MarekKowalski/DeepAlignmentNetwork

Can not reach the performance reported on paper

hzh8311 opened this issue · 14 comments

I get same result as paper except challenging set and failure rate. Did I missed something?

Hi,

Are you using the pretrained models? Did you look at the setting of normalization = 'corners' as opposed to normalization = 'centers'?
Also, what results are you getting exactly?

Marek

Hi,

I re-train the DAN from scratch, and got the results below, corners' distance is used.

Common Challenging Full AUC Failure rate
Reimp 3.15 5.58 3.62 55.14 1.74
Paper 3.19 5.24 3.59 55.33 1.16

Hi,

The performance on the challenging dataset and failure rate do seem to be lower.

When you trained the first stage did you train till the validation error stopped decreasing or did you stop early?
Also, in the original implementation (what we had before we cleaned it up for github publication) the validation set was chosen at random, as opposed to just taking the first 100 images, which happens on the github version.
This could make a difference if it turned out the first 100 images are "easier" than the average sample.

Did you try training it several times to see if those results are stable?

Marek

Hi,

I think that is the reason. The first 100 images are all from Common Set.

Is it convenient for you to share the random validation code?

Hi,

I don't have that code anymore. After thinking about it for a while I find it a bit unlikely that the validation set caused such a large difference (6%) on the challenging subset. I think the validation set may cause a difference of 1-2% but not 6%.
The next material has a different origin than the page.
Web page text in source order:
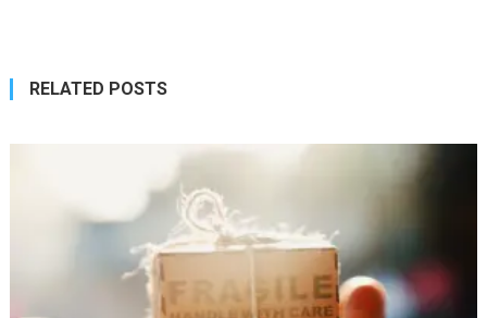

Did you try stopping early in the training of the first stage? I vaguely remember trying something like that to reduce overfitting.

Marek

Hi,
Did you mean should stop early in the first stage? I stop at approximately 70th epoch for validation errors stable for 10-20 epoch.
I reconsidered the validation problem and agree with you. Because I saved the models every epoch, it should not be such a gap for some best epochs.
Any ideas of this problem?

Hi,

Yes, as I said I remember trying to stop early on the first stage, since I felt that the gains on the validation set were very small compared to how the model was overfitting on the training data.
See if that helps.

Also, just to make sure: you first train the first stage only and then the second stage, right?

Marek

Hi,
Yes, as the paper said, and first stage get excately same result on Private set.
I will try to stop early on the first stage.
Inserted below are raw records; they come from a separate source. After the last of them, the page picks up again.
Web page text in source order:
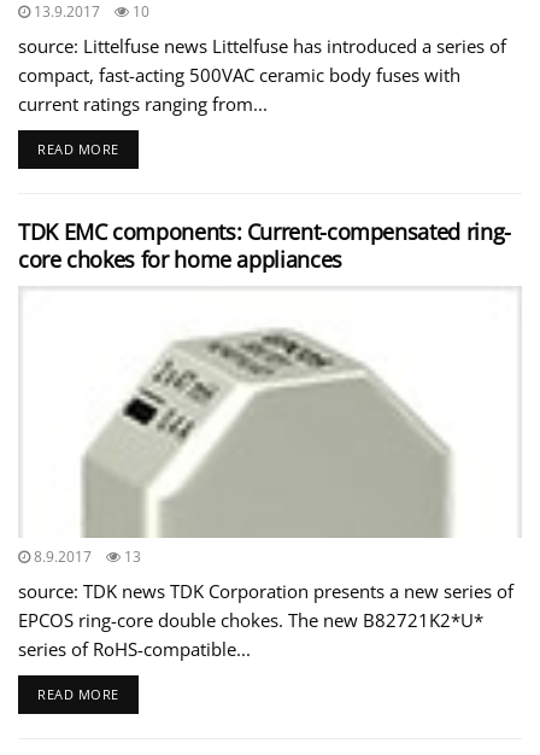
13.9.2017 10
source: Littelfuse news Littelfuse has introduced a series of
compact, fast-acting 500VAC ceramic body fuses with
current ratings ranging from...
READ MORE
TDK EMC components: Current-compensated ring-
core chokes for home appliances
8.9.2017 13
source: TDK news TDK Corporation presents a new series of
EPCOS ring-core double chokes. The new B82721K2*U*
series of RoHS-compatible...
READ MORE
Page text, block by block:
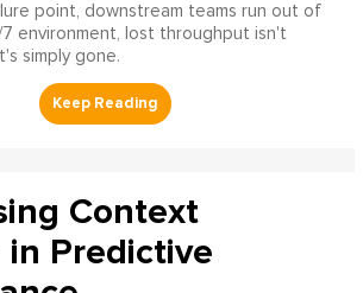
point, downstream teams run out of
environment, lost throughput isn't
simply gone.
Context
in Predictive
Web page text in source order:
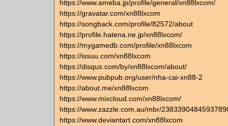
https://www.ameba.jp/profile/general/xn88lxcom/
https://gravatar.com/xn88lxcom
https://songback.com/profile/82572/about
https://profile.hatena.ne.jp/xn88lxcom/
https://mygamedb.com/profile/xn88lxcom
https://issuu.com/xn88lxcom
https://disqus.com/by/xn88lxcom/about/
https://www.pubpub.org/user/nha-cai-xn88-2
https://about.me/xn88lxcom
https://www.mixcloud.com/xn88lxcom/
https://www.zazzle.com.au/mbr/
https://www.deviantart.com/xn88lxcom
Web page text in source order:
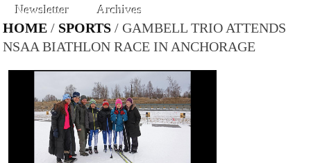
Newsletter
Archives
HOME / SPORTS / GAMBELL TRIO ATTENDS
NSAA BIATHLON RACE IN ANCHORAGE

@hzh8311 Hi, how many epochs you trained for stage 2?

hi,Marek
can you give me some suggestions for improve the performance?
Now,I trained the stage1 from scratch.The train data and augumention is same as you.I test my model and make compare with your result.

stage1
normalization = 'corners'
failureThreshold = 0.08

author(Marek):
commonSet:
Average error: 0.0357
challengingSet
Average error: 0.0597
300w:
Average error: 0.0501

my:
commonSet:
Average error: 0.0387
challengingSet
Average error: 0.0694
300w:
Average error: 0.0547

Thanks,hope your reply

Hi,

This is quite a large difference.
Which pretrained model are you using for comparison? It should be the one that does not have Menpo in the name, unless you are using the Menpo dataset for training.
Also, are you comparing the 1 stage model to the first stage of a pretrained model or to a 2 stage pretrained model?

Marek

1 yes,the model DAN.npz,not Menpo-DAN.npz;my training data does not contains Menpo dataset.
2 just 1 stage, not 2 stage.because my model just contains 1 stage.I will continue to trian the stage2 after improve the performance of stage1.
3 all value in the result i provided does not shown as percentage of the normoalization metric.

Hi,

It's really hard for me to say why you are getting those low results. As you can see in this thread above someone did experience a difference as well, but not that large.
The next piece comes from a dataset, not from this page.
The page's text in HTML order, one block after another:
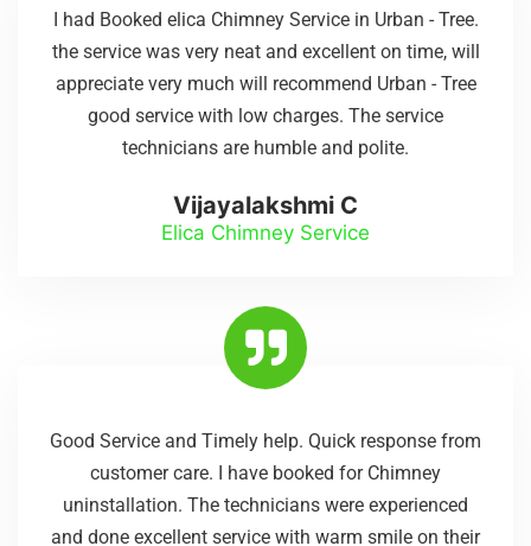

Let me know if I can help you further.

Marek

hi,Marek
thanks for your reply.
I have trianed stage1 again after modifying some errors in my code which based on caffe.my new results as below:
stage1
normalization = 'corners'
failureThreshold = 0.08

author(Marek):
commonSet:
Average error: 0.0357
challengingSet
Average error: 0.0597
300w:
Average error: 0.0501

my:
commonSet:
Average error: 0.0362
challengingSet
Average error: 0.0626
300w:
Average error: 0.0513

1 during my training,i did not use early stop,is it a key element for the result?